Others--iah++iah, you don't need to distinguish that each compiler operation is different, and you can't simply put it into the program to calculate.

But if you just look at the logic, it is -- the first is to subtract 1 and then calculate, and the second is to calculate first and then add 1

"++ in front means first self-increment and then assigned, ++ in the back means after self-increase, first assigned.

- "In the same way,

Look at some more examples.

For example, i++ and ++i;

There is no difference when used as a statement on its own.

When used in conjunction with other statements such as assignment, output, etc.

For example, int a = i++ means that the value of i is assigned to a first, and then i adds int a = ++i is to add i first, and then the value of i is added to a

The rules of self-increment and self-decrease are the same, and they are both divided into two types: pre-position and post-position.
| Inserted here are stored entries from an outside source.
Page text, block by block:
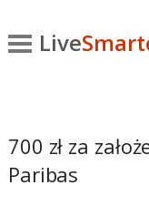
Live
700 zł za
Paribas
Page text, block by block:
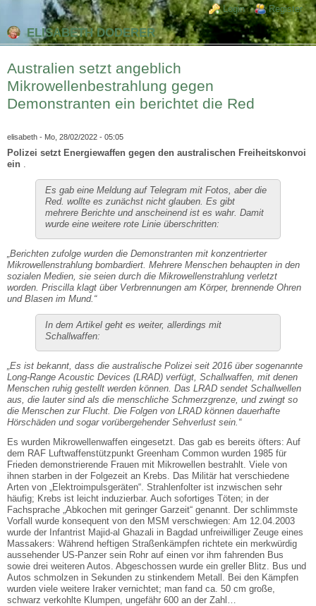
Login links
Login Register
ELISABETH DODERER
Australien setzt angeblich
Mikrowellenbestrahlung gegen
Demonstranten ein berichtet die Red
elisabeth - Mo, 28/02/2022 - 05:05
Polizei setzt Energiewaffen gegen den australischen Freiheitskonvoi
ein
Es gab eine Meldung auf Telegram mit Fotos, aber die
Red. wollte es zunächst nicht glauben. Es gibt
mehrere Berichte und anscheinend ist es wahr. Damit
wurde eine weitere rote Linie überschritten:
„Berichten zufolge wurden die Demonstranten mit konzentrierter
Mikrowellenstrahlung bombardiert. Mehrere Menschen behaupten in den
sozialen Medien, sie seien durch die Mikrowellenstrahlung verletzt
worden. Priscilla klagt über Verbrennungen am Körper, brennende Ohren
und Blasen im Mund.“
In dem Artikel geht es weiter, allerdings mit
Schallwaffen:
„Es ist bekannt, dass die australische Polizei seit 2016 über sogenannte
Long-Range Acoustic Devices (LRAD) verfügt, Schallwaffen, mit denen
Menschen ruhig gestellt werden können. Das LRAD sendet Schallwellen
aus, die lauter sind als die menschliche Schmerzgrenze, und zwingt so
die Menschen zur Flucht. Die Folgen von LRAD können dauerhafte
Hörschäden und sogar vorübergehender Sehverlust sein.“
Es wurden Mikrowellenwaffen eingesetzt. Das gab es bereits öfters: Auf
dem RAF Luftwaffenstützpunkt Greenham Common wurden 1985 für
Frieden demonstrierende Frauen mit Mikrowellen bestrahlt. Viele von
ihnen starben in der Folgezeit an Krebs. Das Militär hat verschiedene
Arten von „Elektroimpulsgeräten“. Strahlenfolter ist inzwischen sehr
häufig; Krebs ist leicht induzierbar. Auch sofortiges Töten; in der
Fachsprache „Abkochen mit geringer Garzeit“ genannt. Der schlimmste
Vorfall wurde konsequent von den MSM verschwiegen: Am 12.04.2003
wurde der Infantrist Majid-al Ghazali in Bagdad unfreiwilliger Zeuge eines
Massakers: Während heftigen Straßenkämpfen richtete ein merkwürdig
aussehender US-Panzer sein Rohr auf einen vor ihm fahrenden Bus
sowie drei weiteren Autos. Abgeschossen wurde ein greller Blitz. Bus und
Autos schmolzen in Sekunden zu stinkendem Metall. Bei den Kämpfen
wurden viele weitere Iraker vernichtet; man fand ca. 50 cm große,
schwarz verkohlte Klumpen, ungefähr 600 an der Zahl…
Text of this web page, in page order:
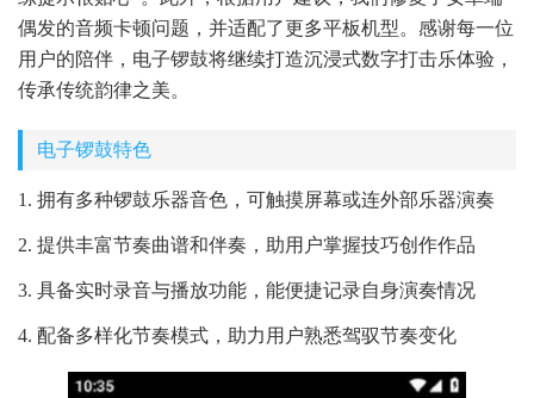
偶发的音频卡顿问题，并适配了更多平板机型。感谢每一位
用户的陪伴，电子锣鼓将继续打造沉浸式数字打击乐体验，
传承传统韵律之美。
电子锣鼓特色
1. 拥有多种锣鼓乐器音色，可触摸屏幕或连外部乐器演奏
2. 提供丰富节奏曲谱和伴奏，助用户掌握技巧创作作品
3. 具备实时录音与播放功能，能便捷记录自身演奏情况
4. 配备多样化节奏模式，助力用户熟悉驾驭节奏变化
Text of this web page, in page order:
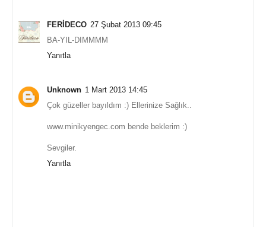
FERİDECO 27 Şubat 2013 09:45
BA-YIL-DIMMMM
Yanıtla
Unknown 1 Mart 2013 14:45
Çok güzeller bayıldım :) Ellerinize Sağlık..
www.minikyengec.com bende beklerim :)
Sevgiler.
Yanıtla

The precedent is ++i (or --i), which is the first operation, that is, the first increment of i by 1, and the second operation is the subsequent operation of i.

For example: i=1, y=++i

Then i is a pre-increment operation, so i first increments by 1, i=2, and then the operation on i is to take the value of i and assign it to y, then y=2.

The posterior is i++ (or i--), which is the first operation, that is, the operation of i, and the later operation, that is, the self-increment of i.

For example: i=1, y=++i

Then i is a posterior auto-increment operation, so the first operation is to take the value of i and assign it to y, then y=1, and then auto-increment 1 for i, i=2.